In [17]:
import matplotlib.pyplot as plt
import numpy as np
import pymc3 as pm
import pandas as pd
import theano

data = pd.read_csv(pm.get_data('radon.csv'))
data['log_radon'] = data['log_radon'].astype(theano.config.floatX)

county_names = data.county.unique()
county_idx = data.county_code.values

n_counties = len(data.county.unique())

In [11]:
data[['county', 'log_radon', 'floor']].head()

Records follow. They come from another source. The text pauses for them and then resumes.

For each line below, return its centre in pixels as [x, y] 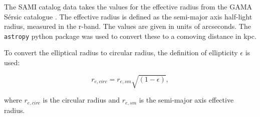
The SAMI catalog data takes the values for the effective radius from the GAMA [128, 6]
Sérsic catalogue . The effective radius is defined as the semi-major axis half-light [128, 16]
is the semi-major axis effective [186, 100]
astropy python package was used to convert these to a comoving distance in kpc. [130, 36]
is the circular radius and [81, 100]
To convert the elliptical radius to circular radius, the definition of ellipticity [121, 53]
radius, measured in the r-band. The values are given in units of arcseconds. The [127, 26]
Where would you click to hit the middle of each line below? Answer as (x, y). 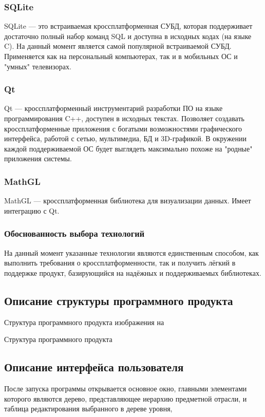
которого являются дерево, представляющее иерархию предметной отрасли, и (126, 398)
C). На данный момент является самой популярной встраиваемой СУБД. (118, 46)
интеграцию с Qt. (32, 210)
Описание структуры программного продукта (119, 300)
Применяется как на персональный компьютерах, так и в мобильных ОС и (121, 56)
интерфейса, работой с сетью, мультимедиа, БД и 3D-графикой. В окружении (125, 138)
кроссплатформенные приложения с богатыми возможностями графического (123, 128)
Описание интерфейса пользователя (94, 367)
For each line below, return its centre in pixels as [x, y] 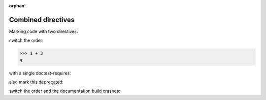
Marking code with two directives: [44, 31]
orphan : [17, 6]
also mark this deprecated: [36, 82]
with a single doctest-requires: [40, 73]
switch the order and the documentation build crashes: [65, 91]
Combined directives [42, 20]
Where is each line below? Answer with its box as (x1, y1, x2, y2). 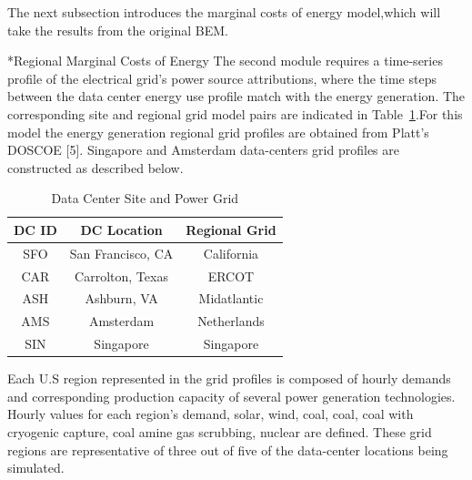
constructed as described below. (7, 158, 184, 177)
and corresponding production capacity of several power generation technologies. (7, 386, 456, 405)
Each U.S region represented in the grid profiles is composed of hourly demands (7, 369, 451, 388)
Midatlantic (198, 289, 264, 308)
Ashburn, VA (85, 289, 158, 308)
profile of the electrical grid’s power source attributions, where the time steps (7, 68, 437, 87)
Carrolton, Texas (75, 266, 168, 285)
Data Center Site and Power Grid (51, 189, 239, 208)
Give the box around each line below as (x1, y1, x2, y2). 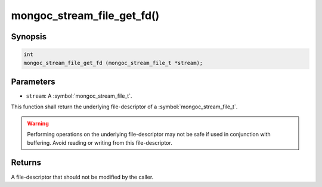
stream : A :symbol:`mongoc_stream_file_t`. (26, 92, 132, 99)
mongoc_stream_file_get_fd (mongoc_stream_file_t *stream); (23, 60, 203, 66)
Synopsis (11, 32, 47, 42)
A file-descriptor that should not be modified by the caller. (11, 173, 154, 180)
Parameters (11, 76, 55, 86)
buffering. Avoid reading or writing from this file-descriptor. (27, 139, 172, 146)
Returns (11, 158, 42, 168)
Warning (27, 120, 49, 127)
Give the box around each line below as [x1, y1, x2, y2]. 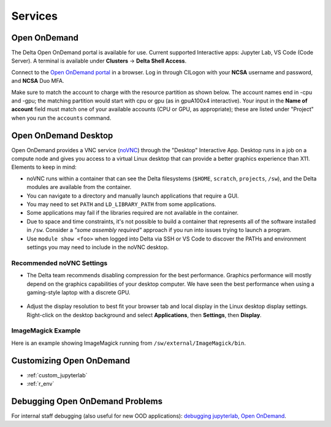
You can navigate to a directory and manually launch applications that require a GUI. [26, 192, 239, 199]
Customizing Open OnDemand [11, 355, 131, 366]
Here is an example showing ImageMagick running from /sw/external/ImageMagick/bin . [11, 339, 246, 347]
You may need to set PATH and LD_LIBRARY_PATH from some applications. [26, 201, 217, 208]
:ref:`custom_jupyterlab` [26, 371, 88, 379]
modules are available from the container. [26, 183, 132, 191]
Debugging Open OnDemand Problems [11, 396, 162, 406]
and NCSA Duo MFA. [11, 77, 64, 85]

Unnamed: 0,county,log_radon,floor
0,AITKIN,0.832909,1.0
1,AITKIN,0.832909,0.0
2,AITKIN,1.098612,0.0
3,AITKIN,0.09531,0.0
4,ANOKA,1.163151,0.0


In [None]:
with pm.Model() as unpooled_model:
    
    # parameters for each county
    a = pm.Normal('a', 0, sd=100, shape=n_counties)
    b = pm.Normal('b', 0, sd=100, shape=n_counties)
    
    #error
    eps = pm.HalfCauchy('eps', 5)
    
    #prediction
    radon_est = a[county_idx] + b[county_idx]*data.floor.values
    
    # likelihood
    y = pm.Normal('y', radon_est, sd=eps, observed=data.log_radon)
    
    unpooled_trace = pm.sample(200)

Auto-assigning NUTS sampler...
Initializing NUTS using jitter+adapt_diag...
  if not np.issubdtype(var.dtype, float):
Multiprocess sampling (4 chains in 4 jobs)
NUTS: [eps_log__, b, a]


In [None]:
with pm.Model() as hierarchical_model:
    # Hyperpriors
    mu_a = pm.Normal('mu_a', mu=0., sd=100**2)
    sigma_a = pm.HalfCauchy('sigma_a', 5)
    mu_b = pm.Normal('mu_b', mu=0., sd=100**2)
    sigma_b = pm.HalfCauchy('sigma_b', 5)
    
    a = pm.Normal('a', mu=mu_a, sd=sigma_a, shape=n_counties)
    b = pm.Normal('b', mu=mu_b, sd=sigma_b, shape=n_counties)
    
    # model error
    eps = pm.HalfCauchy('eps', 5)
    
    radon_est = a[county_idx] + b[county_idx]*data.floor.values
    
    # likelihood
    radon_like = pm.Normal('radon_like', mu=radon_est, sd=eps, observed=data.log_radon)
    
    # inference
    hierarchical_trace = pm.sample(draws=2000, n_init=1000)